Серверная часть системы — это консоль управления Zconsole. Это единая система управления для всех решений компании. Для управления клиентскими модулями системы Zlock разработан специальный модуль управления, выполненный в виде плагина к этой консоли. Для обеспечения связи консоли управления и клиентских модулей используется специальный внутренний протокол. Для подключения к клиентским модулям в консоли управления выполняется настройка доступа — адрес компьютера и порт, по которому модуль администратора будет получать доступ к клиенту, а также имя пользователя, необходимое для осуществления подключения.

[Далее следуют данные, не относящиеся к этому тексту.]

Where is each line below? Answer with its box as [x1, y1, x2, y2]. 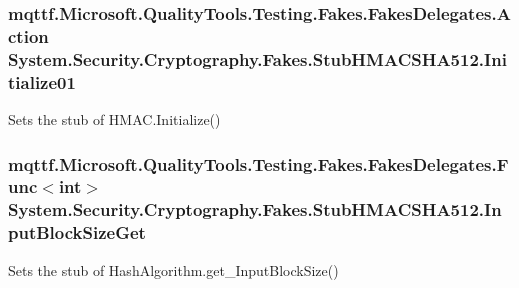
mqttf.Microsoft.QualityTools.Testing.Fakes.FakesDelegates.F [8, 151, 509, 176]
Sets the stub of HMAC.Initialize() [8, 108, 221, 129]
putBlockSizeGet [8, 220, 146, 245]
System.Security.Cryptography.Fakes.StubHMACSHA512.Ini [8, 46, 507, 71]
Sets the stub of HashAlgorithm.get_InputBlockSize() [8, 259, 339, 280]
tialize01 [8, 69, 76, 94]

Клиентский модуль предназначен для реализации политик доступа, назначенных для контролируемого компьютера, для просмотра списка подключенных устройств с описанием примененной политики и текущими правами доступа, для ведения журналов доступа к устройствам, журналирования доступа к файлам, для теневого копирования, а также для создания запросов на получение временного доступа к тому или иному устройству. Для установки модуля требуется иметь права не ниже локального администратора. С другой стороны, если пользователь имеет такие права, то он может отключить модуль, что влечет за собой отключение ограничений на доступ к подключенным устройствам. Хотя сервер постоянно ведет мониторинг работы клиентских модулей, для обеспечения надежной защиты устройств необходимо ограничивать права локальных пользователей.

Хотя задач, которые выполняет клиентский модуль, довольно много, основная работа и управление правами доступа осуществляются с помощью серверной части системы. Рассмотрим, какие задачи и каким образом ею решаются.

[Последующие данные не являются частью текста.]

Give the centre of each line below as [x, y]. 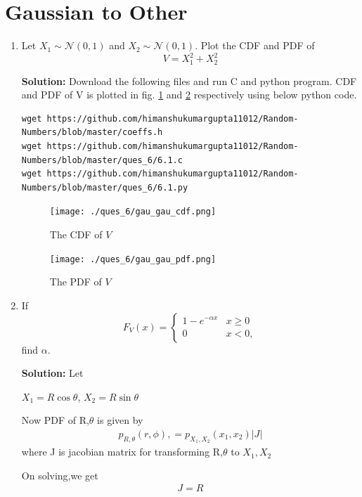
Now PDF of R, [55, 420]
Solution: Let [52, 373]
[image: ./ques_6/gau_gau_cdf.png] [133, 212]
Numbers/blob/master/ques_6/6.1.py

Первая задача - поиск компьютеров, подключенных к контролируемой сети, и установка клиентских модулей. При этом неважно, входят ли компьютеры в домен или в рабочую группу. Все они добавляются в список устройств, на которых не установлена защита (раздел "Без приложений"). При установке на них модуля Zlock они переходят в раздел, соответствующий версии установленного модуля. Сам процесс установки может выполняться либо через консоль Zconsole, либо c помощью стандартных средств управления доменом.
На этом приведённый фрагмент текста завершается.